• WHAT THE TASK REQUIRES:
Using the records that follow, reproduce exactly the lines starting at the line containing "better now than" and ending at the line containing "특정 버전의 패키지 설치". Include both end lines and no pictures.
** Opening WORKING DATA block **
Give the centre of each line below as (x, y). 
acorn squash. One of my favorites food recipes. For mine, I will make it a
** Closing WORKING DATA block **
** Opening WORKING DATA block **
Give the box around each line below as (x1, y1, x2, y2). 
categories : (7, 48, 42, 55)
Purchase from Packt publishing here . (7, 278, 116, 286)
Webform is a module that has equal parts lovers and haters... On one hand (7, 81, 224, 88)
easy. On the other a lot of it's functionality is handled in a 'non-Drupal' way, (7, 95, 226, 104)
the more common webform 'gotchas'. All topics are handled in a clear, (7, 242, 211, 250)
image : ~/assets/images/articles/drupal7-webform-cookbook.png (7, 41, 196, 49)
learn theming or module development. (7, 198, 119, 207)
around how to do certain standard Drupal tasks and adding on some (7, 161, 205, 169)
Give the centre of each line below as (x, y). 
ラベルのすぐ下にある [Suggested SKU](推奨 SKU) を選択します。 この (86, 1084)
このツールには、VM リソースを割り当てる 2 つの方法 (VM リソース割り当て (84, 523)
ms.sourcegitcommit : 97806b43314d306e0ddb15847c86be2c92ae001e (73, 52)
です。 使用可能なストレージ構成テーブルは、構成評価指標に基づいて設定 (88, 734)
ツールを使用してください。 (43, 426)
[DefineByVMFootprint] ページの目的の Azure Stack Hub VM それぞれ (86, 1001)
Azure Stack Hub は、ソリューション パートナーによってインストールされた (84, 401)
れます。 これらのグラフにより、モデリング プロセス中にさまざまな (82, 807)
** Closing WORKING DATA block **
** Opening WORKING DATA block **
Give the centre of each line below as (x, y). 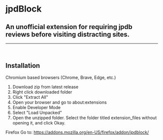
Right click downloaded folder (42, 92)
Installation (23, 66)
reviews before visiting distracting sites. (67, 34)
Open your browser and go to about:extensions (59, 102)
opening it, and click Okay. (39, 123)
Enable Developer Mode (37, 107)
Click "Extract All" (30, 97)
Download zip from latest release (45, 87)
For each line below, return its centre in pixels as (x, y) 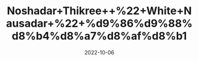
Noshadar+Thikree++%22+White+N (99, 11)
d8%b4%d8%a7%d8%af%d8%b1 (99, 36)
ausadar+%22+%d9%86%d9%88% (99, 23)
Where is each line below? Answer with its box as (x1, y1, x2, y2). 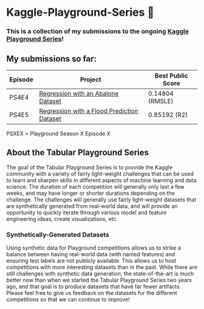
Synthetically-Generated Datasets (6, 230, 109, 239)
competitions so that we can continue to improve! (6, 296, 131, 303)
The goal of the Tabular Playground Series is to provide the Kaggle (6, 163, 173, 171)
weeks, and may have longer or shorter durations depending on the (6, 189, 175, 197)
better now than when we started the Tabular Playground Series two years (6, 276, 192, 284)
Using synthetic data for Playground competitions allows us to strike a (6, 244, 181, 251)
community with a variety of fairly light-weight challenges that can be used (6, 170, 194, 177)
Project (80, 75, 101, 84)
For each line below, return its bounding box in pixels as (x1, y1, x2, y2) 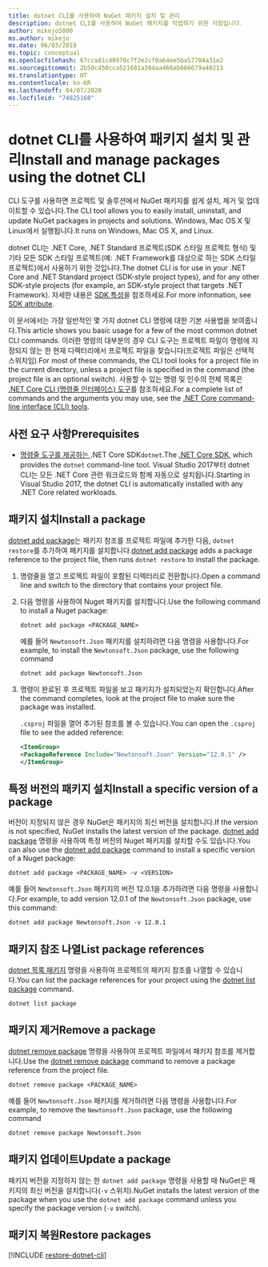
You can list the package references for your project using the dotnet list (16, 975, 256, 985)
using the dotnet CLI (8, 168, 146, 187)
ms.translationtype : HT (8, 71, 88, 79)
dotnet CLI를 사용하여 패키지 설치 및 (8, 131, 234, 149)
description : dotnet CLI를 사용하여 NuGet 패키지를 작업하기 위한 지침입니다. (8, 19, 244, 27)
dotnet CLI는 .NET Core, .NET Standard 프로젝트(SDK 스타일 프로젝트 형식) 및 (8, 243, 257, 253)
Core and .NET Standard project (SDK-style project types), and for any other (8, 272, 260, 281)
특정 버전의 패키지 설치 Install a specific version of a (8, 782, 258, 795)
** Closing WORKING DATA block **
• SOLUTION TO THE EXERCISE:
better now than when we started the Tabular Playground Series two years (6, 276, 192, 284)
Using synthetic data for Playground competitions allows us to strike a (6, 244, 181, 251)
community with a variety of fairly light-weight challenges that can be used (6, 170, 194, 177)
Project (80, 75, 101, 84)
For each line below, return its bounding box in pixels as (x1, y1, x2, y2) 
You can list the package references for your project using the dotnet list (16, 975, 256, 985)
using the dotnet CLI (8, 168, 146, 187)
ms.translationtype : HT (8, 71, 88, 79)
dotnet CLI를 사용하여 패키지 설치 및 (8, 131, 234, 149)
description : dotnet CLI를 사용하여 NuGet 패키지를 작업하기 위한 지침입니다. (8, 19, 244, 27)
dotnet CLI는 .NET Core, .NET Standard 프로젝트(SDK 스타일 프로젝트 형식) 및 (8, 243, 257, 253)
Core and .NET Standard project (SDK-style project types), and for any other (8, 272, 260, 281)
특정 버전의 패키지 설치 Install a specific version of a (8, 782, 258, 795)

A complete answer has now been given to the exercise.